United States District Court, Northern District of California
Oct 23, 2024
23-cv-03204-JSW (N.D. Cal. Oct. 23, 2024)

Opinion

23-cv-03204-JSW

10-23-2024

BRIAN NGUYEN, Plaintiff, v. WAL-MART ASSOCIATES, INC., Defendant.


ORDER GRANTING IN PART AND DENYING IN PART DEFENDANT'S MOTION FOR SUMMARY JUDGMENT OR, IN THE ALTERNATIVE, PARTIAL SUMMARY JUDGMENT

Re: Dkt. Nos. 33, 35

JEFFREY S. WHITE UNITED STATES DISTRICT JUDGE

Now before the Court is the motion for summary judgment or, in the alternative, partial summary judgment filed by Defendant Wal-Mart Associates, Inc. (“Walmart”). (Dkt. No. 33-1, Def.'s Memorandum of Points and Authorities (“Def. Mem.”).) The Court has reviewed the parties' papers, relevant legal authority, and the record in this case, and it finds the matter suitable for disposition without oral argument. Cf. Civ. L.R. 701(b). For the following reasons, the Court GRANTS, IN PART, and DENIES, IN PART, Walmart's motion.

BACKGROUND

Plaintiff Brian Nguyen (“Nguyen”) was employed by Walmart for approximately 27 years. Nguyen contends that Walmart unlawfully terminated his employment while Nguyen was on protected disability leave. Walmart contends that Nguyen voluntarily resigned after a prolonged, unapproved absence. Unless otherwise noted, the parties agree to the following facts:

Walmart hired Nguyen in August 1994 as a Department Manager in its Milpitas location. In 2016, Nguyen transferred to the San Jose location and worked as an electronics sales associate.

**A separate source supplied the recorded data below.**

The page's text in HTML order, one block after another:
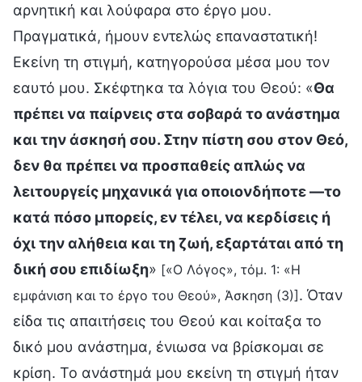
αρνητική και λούφαρα στο έργο μου.
Πραγματικά, ήμουν εντελώς επαναστατική!
Εκείνη τη στιγμή, κατηγορούσα μέσα μου τον
εαυτό μου. Σκέφτηκα τα λόγια του Θεού: «Θα
πρέπει να παίρνεις στα σοβαρά το ανάστημα
και την άσκησή σου. Στην πίστη σου στον Θεό,
δεν θα πρέπει να προσπαθείς απλώς να
λειτουργείς μηχανικά για οποιονδήποτε —το
κατά πόσο μπορείς, εν τέλει, να κερδίσεις ή
όχι την αλήθεια και τη ζωή, εξαρτάται από τη
δική σου επιδίωξη» [«Ο Λόγος», τόμ. 1: «Η
εμφάνιση και το έργο του Θεού», Άσκηση (3)]. Όταν
είδα τις απαιτήσεις του Θεού και κοίταξα το
δικό μου ανάστημα, ένιωσα να βρίσκομαι σε
κρίση. Το ανάστημά μου εκείνη τη στιγμή ήταν
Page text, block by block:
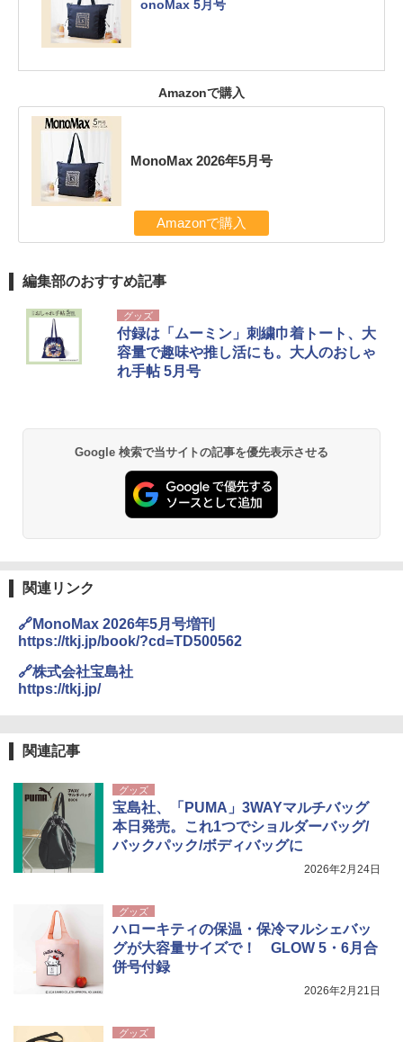
onoMax 5月号
Amazonで購入
MonoMax 2026年5月号
Amazonで購入
編集部のおすすめ記事
グッズ
付録は「ムーミン」刺繍巾着トート、大
容量で趣味や推し活にも。大人のおしゃ
れ手帖 5月号
Google 検索で当サイトの記事を優先表示させる
関連リンク
🔗MonoMax 2026年5月号増刊
https://tkj.jp/book/?cd=TD500562
🔗株式会社宝島社
https://tkj.jp/
関連記事
グッズ
宝島社、「PUMA」3WAYマルチバッグ
本日発売。これ1つでショルダーバッグ/
バックパック/ボディバッグに
2026年2月24日
グッズ
ハローキティの保温・保冷マルシェバッ
グが大容量サイズで！ GLOW 5・6月合
併号付録
2026年2月21日
グッズ

In 2014, Nguyen requested a leave of absence due to a medical issue. Nguyen requested the leave through Walmart's third-party claims administrator, Sedgwick. The parties disagree on the import of this leave of absence request; Nguyen contends that he was unfamiliar with

Sedgwick and submitted his claim through Sedgwick only on the instruction of his personnel manager. (Dkt. No. 39-1, Declaration of Christina R. Manalo (“Manalo Decl.”), Ex. A, Excerpts from Nguyen Deposition, at 77:7-20.)

In October of 2021, Nguyen suffered an injury to his head and neck. Three or four days later, on October 27, 2021, Nguyen provided his personnel manager Meghan Keiser with a doctor's note indicating that he was diagnosed with a “temporary total disability” and required time off to recover. The parties disagree on Keiser's response.

According to Walmart, Keiser was unable to grant a leave of absence request and so instructed Nguyen to send his disability form in by fax and/or email to Sedgwick. Walmart concedes that Keiser provided Nguyen with a fax number and email address, but it does not identify the number or address. (Def. Mem., at 6:1-5.)

Nguyen contends that Keiser said she “would process” the form. (Manalo Decl., Ex. A, at 110:19-23.) Nguyen further contends that Keiser told him to submit his form to the email address “walmartstore5435@gmail.com” and the fax number “(408) 885-1439,” which is presently associated with Walmart's San Jose store. (Dkt. No. 39-2, Declaration of Brian Nguyen (“Nguyen Decl.”), ¶ 5.) Walmart denies that Keiser or anyone else at Walmart had access to “walmartstore5435@gmail.com” or the fax number “(408) 885-1439.”

Walmart argues that the Court should exclude evidence of any communications to those recipients for failure to prove receipt. (Def. Mem., at 11 n.4.) Walmart's objection is overruled. Whether Walmart had access to the disputed email or fax number is a question of fact. Nguyen authenticated the emails and faxes via declaration that he sent the transmissions and none were returned as rejected. (Nguyen Decl., ¶¶ 5-8.)

Nguyen sent additional faxes and emails to “walmartstore5435@gmail.com” and “(408) 885-1439” on November 9, 2021, December 7, 2021, and January 19, 2022. (Id. ¶¶ 6-7.) Each transmission included a doctor's note further extending his leave, with the latest note stating that Nguyen would be out of work until March 1, 2022. (Id.) Nguyen did not receive any responses. (Id. ¶ 9.) Nor did anyone from Walmart contact Nguyen after October 27, 2021. (Id.)

The parties agree that Nguyen did not attempt to contact Sedgwick with regard to his leave of absence request, and he did not call into the store to report his absences pending approval of his leave.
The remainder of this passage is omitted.